- TASK DESCRIPTION -
Once the line holding "Librosa, version 0.8.0, a" is found in the entries below, transcribe exactly every line up to and including the one holding "Buffers & Arrays (9, 6, 137, 27)", but leave out the pictures.
### RECORD SET ###
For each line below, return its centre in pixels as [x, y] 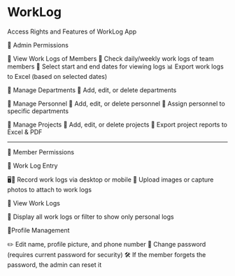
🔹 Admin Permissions [38, 45]
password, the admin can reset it [55, 264]
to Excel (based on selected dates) [57, 76]
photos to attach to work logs [50, 189]
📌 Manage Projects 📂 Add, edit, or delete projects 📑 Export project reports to [117, 124]
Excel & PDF [25, 132]
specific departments [38, 111]
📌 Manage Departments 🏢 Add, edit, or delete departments [92, 90]
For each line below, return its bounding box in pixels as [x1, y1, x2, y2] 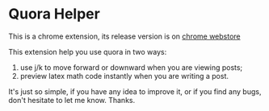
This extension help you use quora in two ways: [8, 47, 167, 56]
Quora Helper [8, 5, 101, 23]
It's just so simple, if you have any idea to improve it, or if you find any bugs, [8, 86, 262, 97]
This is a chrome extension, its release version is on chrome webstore [8, 31, 241, 41]
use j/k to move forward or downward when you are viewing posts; [19, 62, 243, 72]
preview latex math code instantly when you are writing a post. [19, 71, 229, 80]
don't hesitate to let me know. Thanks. [8, 95, 136, 105]
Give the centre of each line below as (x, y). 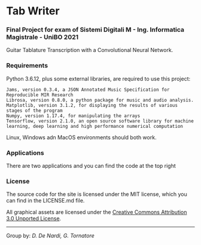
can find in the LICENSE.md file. (45, 201)
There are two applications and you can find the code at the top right (91, 166)
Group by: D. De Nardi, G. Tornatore (50, 236)
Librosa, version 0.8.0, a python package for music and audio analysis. (100, 100)
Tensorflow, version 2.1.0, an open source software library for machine (100, 121)
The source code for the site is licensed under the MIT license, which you (97, 194)
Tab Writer (33, 11)
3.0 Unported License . (34, 219)
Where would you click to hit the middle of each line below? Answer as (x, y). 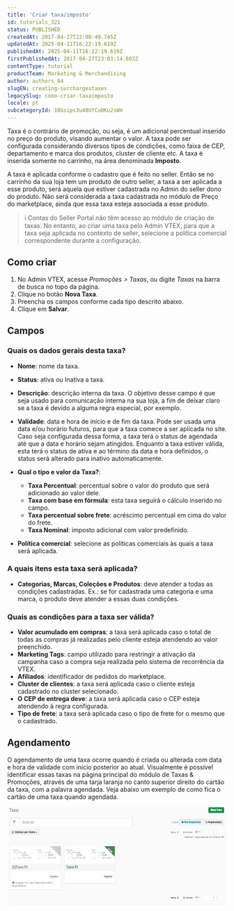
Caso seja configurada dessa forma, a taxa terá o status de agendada (117, 436)
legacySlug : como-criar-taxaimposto (60, 96)
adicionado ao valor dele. (64, 492)
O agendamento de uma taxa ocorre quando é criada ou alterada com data (115, 760)
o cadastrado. (37, 721)
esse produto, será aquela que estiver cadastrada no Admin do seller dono (114, 189)
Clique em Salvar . (43, 309)
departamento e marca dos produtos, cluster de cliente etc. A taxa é (105, 153)
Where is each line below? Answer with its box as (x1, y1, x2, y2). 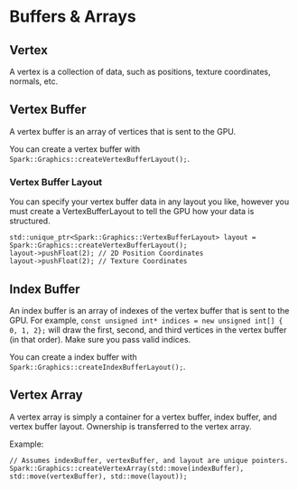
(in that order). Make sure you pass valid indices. (9, 334, 191, 344)
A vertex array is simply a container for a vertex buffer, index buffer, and (9, 411, 277, 422)
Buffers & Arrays (9, 6, 137, 27)
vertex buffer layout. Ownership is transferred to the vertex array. (9, 420, 252, 431)
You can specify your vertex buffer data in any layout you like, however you (9, 196, 290, 207)
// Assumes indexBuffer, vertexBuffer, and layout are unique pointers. (9, 456, 289, 465)
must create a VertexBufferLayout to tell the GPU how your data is (9, 206, 255, 217)
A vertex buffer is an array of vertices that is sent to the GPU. (9, 126, 237, 137)
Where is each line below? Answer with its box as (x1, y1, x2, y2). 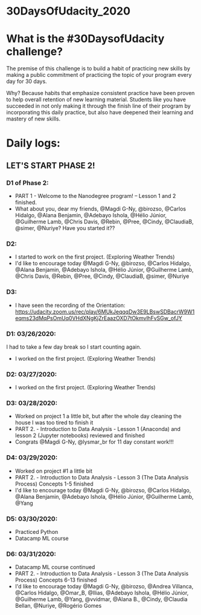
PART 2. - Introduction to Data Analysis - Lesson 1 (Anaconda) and (14, 426, 181, 433)
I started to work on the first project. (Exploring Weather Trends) (14, 253, 175, 261)
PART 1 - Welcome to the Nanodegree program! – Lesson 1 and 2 (14, 192, 176, 199)
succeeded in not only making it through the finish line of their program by (6, 102, 191, 110)
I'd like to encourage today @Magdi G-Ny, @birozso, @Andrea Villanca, (14, 583, 194, 590)
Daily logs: (6, 136, 60, 150)
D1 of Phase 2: (6, 179, 49, 187)
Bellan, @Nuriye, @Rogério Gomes (14, 602, 102, 610)
###
- ANSWER FOR THIS EXERCISE -
Librosa, version 0.8.0, a python package for music and audio analysis. (100, 100)
Tensorflow, version 2.1.0, an open source software library for machine (100, 121)
The source code for the site is licensed under the MIT license, which you (97, 194)
Tab Writer (33, 11)
3.0 Unported License . (34, 219)
Where would you click to hit the middle of each line below? Answer as (x, y). 
Caso seja configurada dessa forma, a taxa terá o status de agendada (117, 436)
legacySlug : como-criar-taxaimposto (60, 96)
adicionado ao valor dele. (64, 492)
O agendamento de uma taxa ocorre quando é criada ou alterada com data (115, 760)
o cadastrado. (37, 721)
esse produto, será aquela que estiver cadastrada no Admin do seller dono (114, 189)
Clique em Salvar . (43, 309)
departamento e marca dos produtos, cluster de cliente etc. A taxa é (105, 153)
Where is each line below? Answer with its box as (x1, y1, x2, y2). 
(in that order). Make sure you pass valid indices. (9, 334, 191, 344)
A vertex array is simply a container for a vertex buffer, index buffer, and (9, 411, 277, 422)
Buffers & Arrays (9, 6, 137, 27)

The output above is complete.